Give a verbatim copy of the lines below, minus the pictures.

- [SUPPLIED DATA]:
------------------------------------------------------------------------

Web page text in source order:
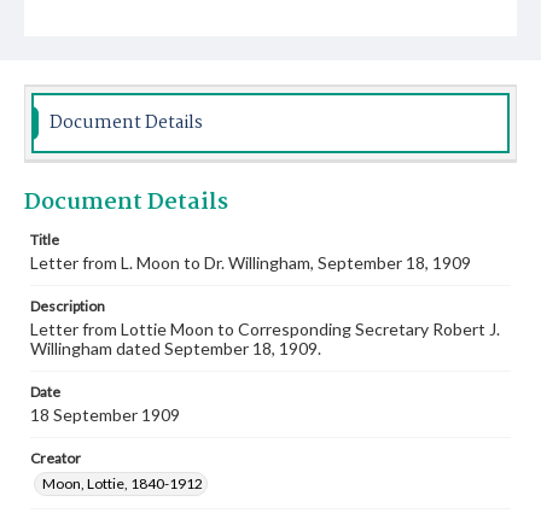
Document Details
Document Details
Title
Letter from L. Moon to Dr. Willingham, September 18, 1909
Description
Letter from Lottie Moon to Corresponding Secretary Robert J.
Willingham dated September 18, 1909.
Date
18 September 1909
Creator
Moon, Lottie, 1840-1912
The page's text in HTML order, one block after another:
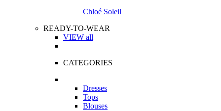
Chloé Soleil
READY-TO-WEAR
VIEW all
CATEGORIES
Dresses
Tops
Blouses
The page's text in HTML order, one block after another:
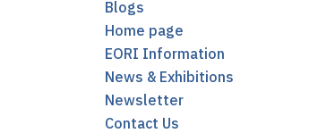
Blogs
Home page
EORI Information
News & Exhibitions
Newsletter
Contact Us
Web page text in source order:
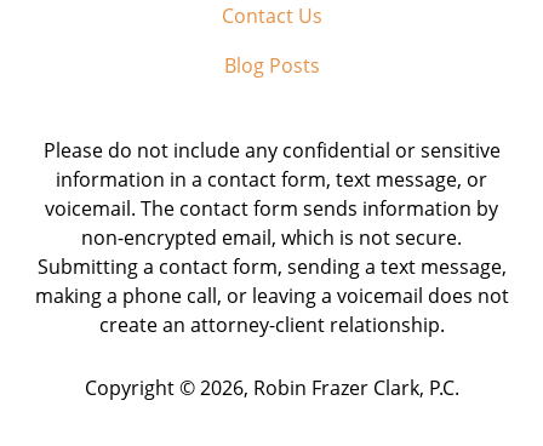
Contact Us
Blog Posts
Please do not include any confidential or sensitive
information in a contact form, text message, or
voicemail. The contact form sends information by
non-encrypted email, which is not secure.
Submitting a contact form, sending a text message,
making a phone call, or leaving a voicemail does not
create an attorney-client relationship.
Copyright © 2026, Robin Frazer Clark, P.C.
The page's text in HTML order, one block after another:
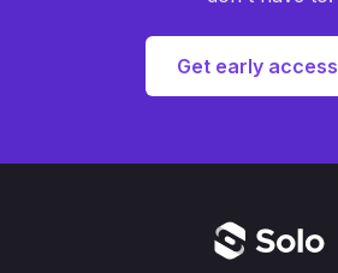
Get early access
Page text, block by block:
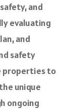
and
evaluating
and
safety
properties to
unique
ongoing

------------------------------------------------------------------------

- [EXERCISE ANSWER]:
Web page text in source order:
Document Details
Document Details
Title
Letter from L. Moon to Dr. Willingham, September 18, 1909
Description
Letter from Lottie Moon to Corresponding Secretary Robert J.
Willingham dated September 18, 1909.
Date
18 September 1909
Creator
Moon, Lottie, 1840-1912
The page's text in HTML order, one block after another:
Chloé Soleil
READY-TO-WEAR
VIEW all
CATEGORIES
Dresses
Tops
Blouses
The page's text in HTML order, one block after another:
Blogs
Home page
EORI Information
News & Exhibitions
Newsletter
Contact Us
Web page text in source order:
Contact Us
Blog Posts
Please do not include any confidential or sensitive
information in a contact form, text message, or
voicemail. The contact form sends information by
non-encrypted email, which is not secure.
Submitting a contact form, sending a text message,
making a phone call, or leaving a voicemail does not
create an attorney-client relationship.
Copyright © 2026, Robin Frazer Clark, P.C.
The page's text in HTML order, one block after another:
Get early access
Page text, block by block:
and
evaluating
and
safety
properties to
unique
ongoing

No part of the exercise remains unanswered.